Monday, May 11, 2015

Empire Test Case Builder

When constructing a database that contains all mailing addresses in the world a lot of testing is required to ensure your work is correct -- in each country. The GCAT Test Case Builder searches converted data to generate examples of all permutations of practical address types that can be used in a query like our customers will submit.  The idea is, if all possible address formats are returned from the database, than its structure and design is correct.

This first two screen shots show the part of the application that submits the candidate addresses in database queries to see whether or not results are as desired. The first generates addresses from database data that is based on user-defined patterns:



    The second produces addresses that feature the full range of field values found in the database, and      provides control over whether or not the values are transliterated. a synonym of a found database        value, or just examples of all database string values for the selected field.




The second screen shot, below, shows a dialog from the tool that seeks the presence and number of every address component in the incoming data, as well as exceptions or variations to the basic form. It color codes the results in the dialog and then can generate a combinatoric set of all permutations of the colored elements that it will drive through the Builder shown above.


Sunday, May 10, 2015

Token Type Manager

Every street address that, when written on an envelope will steer that envelope to the correct destination is composed of several informational address components. The country, city, thoroughfare name, and the premises number are four commonly used components. However, there are actually 31 components that are in use somewhere on planet Earth to get an envelope delivered.

That four member subset above is all that is necessary in some countries, so if we research the list of all terms used for the country, city, thoroughfare name, and premises number then we will be able to prepare a search strategy that will recognize the proper order and correctness of terms for that country. The purpose for the Empire Token Type Manager is to develop the set of street address components for each country on Earth.

Numerous technicians -- country specialists -- have been assigned the task of exhaustively listing all terms for each of the components that their country uses.  So, for instance, in the USA, acceptable terms for a thoroughfare name include street, avenue, boulevard, way, place, road, and many others can be entered into the EmpireTokenTypeManager to help advance the search capabilities of Melissa Data's worldwide address search and cleaning utilities.

After the technician is done with a TTM session they can save their work, after which it will be sent to a shared network location and merged with the global archive.

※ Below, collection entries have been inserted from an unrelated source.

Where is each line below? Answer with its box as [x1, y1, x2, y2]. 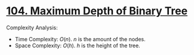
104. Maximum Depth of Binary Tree [6, 4, 188, 18]
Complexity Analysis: [6, 24, 58, 31]
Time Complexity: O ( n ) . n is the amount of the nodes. [14, 35, 146, 42]
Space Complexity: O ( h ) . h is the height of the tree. [14, 42, 140, 49]
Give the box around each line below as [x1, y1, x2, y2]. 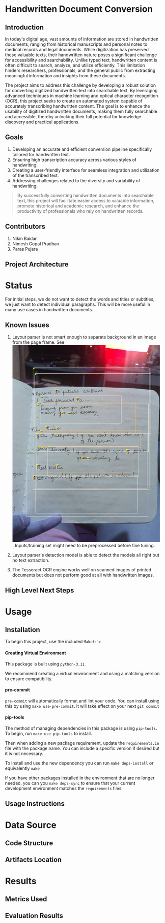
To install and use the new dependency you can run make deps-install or [5, 760, 154, 766]
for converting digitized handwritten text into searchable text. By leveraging [5, 88, 158, 93]
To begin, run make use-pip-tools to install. [5, 730, 92, 737]
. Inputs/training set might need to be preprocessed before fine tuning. [12, 543, 155, 549]
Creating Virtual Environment [5, 650, 66, 656]
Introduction [5, 23, 44, 32]
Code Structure [5, 839, 53, 847]
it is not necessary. [5, 751, 43, 757]
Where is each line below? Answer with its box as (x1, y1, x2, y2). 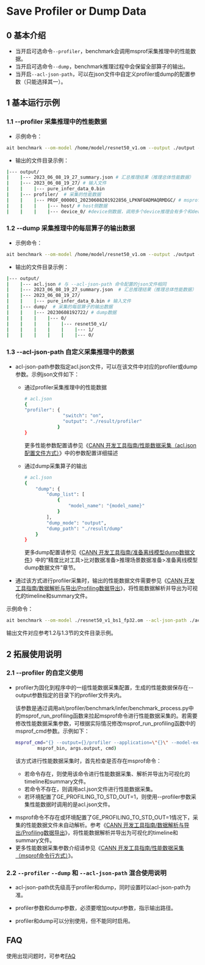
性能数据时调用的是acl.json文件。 (29, 801, 114, 808)
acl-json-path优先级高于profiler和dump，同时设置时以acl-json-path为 (15, 883, 191, 890)
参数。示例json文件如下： (15, 370, 80, 378)
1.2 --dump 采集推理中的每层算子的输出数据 (6, 224, 135, 233)
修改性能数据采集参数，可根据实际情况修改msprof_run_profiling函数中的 (15, 719, 196, 727)
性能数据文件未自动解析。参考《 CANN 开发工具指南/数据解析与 (26, 821, 184, 829)
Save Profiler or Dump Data (6, 4, 146, 18)
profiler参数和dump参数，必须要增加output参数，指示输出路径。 (15, 904, 177, 911)
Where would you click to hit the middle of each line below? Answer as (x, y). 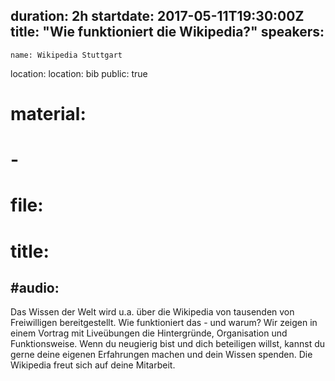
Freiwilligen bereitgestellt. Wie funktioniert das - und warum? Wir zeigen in (164, 323)
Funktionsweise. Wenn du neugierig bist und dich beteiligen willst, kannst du (168, 344)
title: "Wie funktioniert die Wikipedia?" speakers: (167, 32)
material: (48, 114)
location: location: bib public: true (79, 73)
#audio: (35, 287)
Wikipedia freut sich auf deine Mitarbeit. (93, 365)
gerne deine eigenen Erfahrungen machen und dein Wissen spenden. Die (161, 355)
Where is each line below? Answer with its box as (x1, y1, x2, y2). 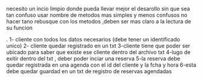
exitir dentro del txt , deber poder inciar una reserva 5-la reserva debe (6, 55, 181, 62)
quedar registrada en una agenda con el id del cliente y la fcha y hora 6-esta (6, 61, 197, 68)
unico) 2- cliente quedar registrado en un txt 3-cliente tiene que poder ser (6, 42, 191, 49)
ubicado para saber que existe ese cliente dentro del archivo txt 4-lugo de (6, 49, 191, 56)
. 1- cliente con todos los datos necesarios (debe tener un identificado (6, 36, 180, 43)
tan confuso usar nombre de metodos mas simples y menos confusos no (6, 11, 188, 19)
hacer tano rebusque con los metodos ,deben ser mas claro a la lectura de (6, 18, 192, 25)
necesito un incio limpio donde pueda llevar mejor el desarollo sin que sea (6, 5, 191, 12)
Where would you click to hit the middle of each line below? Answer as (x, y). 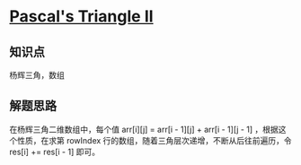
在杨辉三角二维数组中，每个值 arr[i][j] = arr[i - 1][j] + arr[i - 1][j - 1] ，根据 (144, 129)
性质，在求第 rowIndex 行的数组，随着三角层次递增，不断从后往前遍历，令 (154, 140)
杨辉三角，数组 (37, 75)
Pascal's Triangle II (82, 17)
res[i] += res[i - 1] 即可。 (55, 152)
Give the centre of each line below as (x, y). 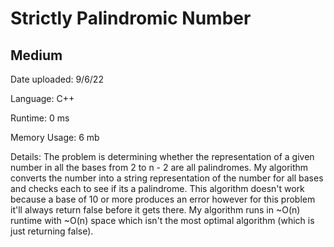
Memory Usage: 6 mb (55, 137)
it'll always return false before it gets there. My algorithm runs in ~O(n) (155, 210)
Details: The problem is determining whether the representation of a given (162, 156)
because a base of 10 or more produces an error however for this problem (163, 199)
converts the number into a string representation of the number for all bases (167, 178)
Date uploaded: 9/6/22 (57, 79)
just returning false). (52, 231)
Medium (36, 55)
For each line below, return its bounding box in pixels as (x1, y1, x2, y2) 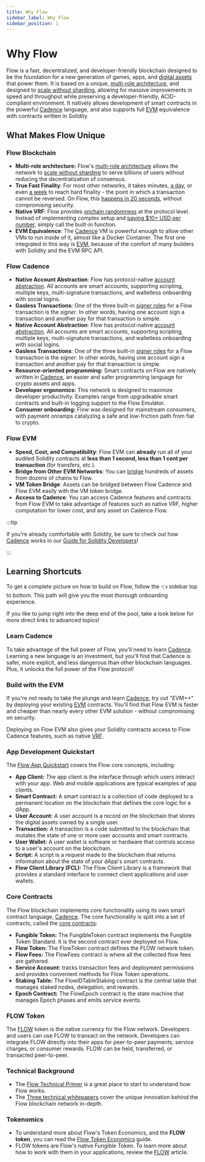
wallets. (15, 877, 35, 884)
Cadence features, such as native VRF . (6, 732, 104, 739)
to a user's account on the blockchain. (15, 845, 112, 852)
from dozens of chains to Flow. (15, 474, 93, 481)
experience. (6, 598, 37, 605)
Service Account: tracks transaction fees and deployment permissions (15, 964, 194, 971)
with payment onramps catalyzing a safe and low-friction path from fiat (15, 412, 195, 420)
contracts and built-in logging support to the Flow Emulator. (15, 399, 165, 407)
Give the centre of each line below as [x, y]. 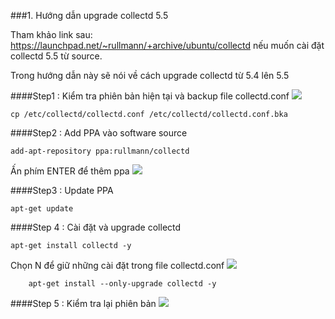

The information sent to the network location is actually a delta file, that is, a relatively small file that contains only the changes the technician added or removed. After a delta file has been transferred to the network OnRamp directory a second EmpireTokenTypeManager component, the ConfigFileIntegrator observes the presence of the delta file and merges it, and any others found at the same time, with the master token file. Once the merge is complete the newly updated global token file is used to generate five new files for various uses -- some in text format and some in binary -- and then committed to the company's internet-based Subversion data archive for use by several company products.

Trace Viewer

The Empire Trace Viewer presents a simple UI view that is a facade covering a massive amount of data. As the commercial product runs, and the trace feature is enabled, tracing data is saved in a file that facilitates debugging and performance statistics.  A typical session will generate hundreds of millions of lines of output.
The user story of interest concerns how to process the trace file so the fraction of contents the user wishes to view can be presented with no perceptible delay between dragging the file into the view and seeing the filtered results.  The other, similar user story is, how can the trace be presented with no perceptible delay after one of the filter options is changed.



I handled this problem by loading what is essentially function-keyed hash tables within call ID-keyed hash tables within session-keyed hash tables, which at the leaf end contains a list of file offset addresses.  With that, all lines in the trace file corresponding to which session the user recorded, which call made into the system, and which functional ID's are of interest can be accessed and presented in near immediate time.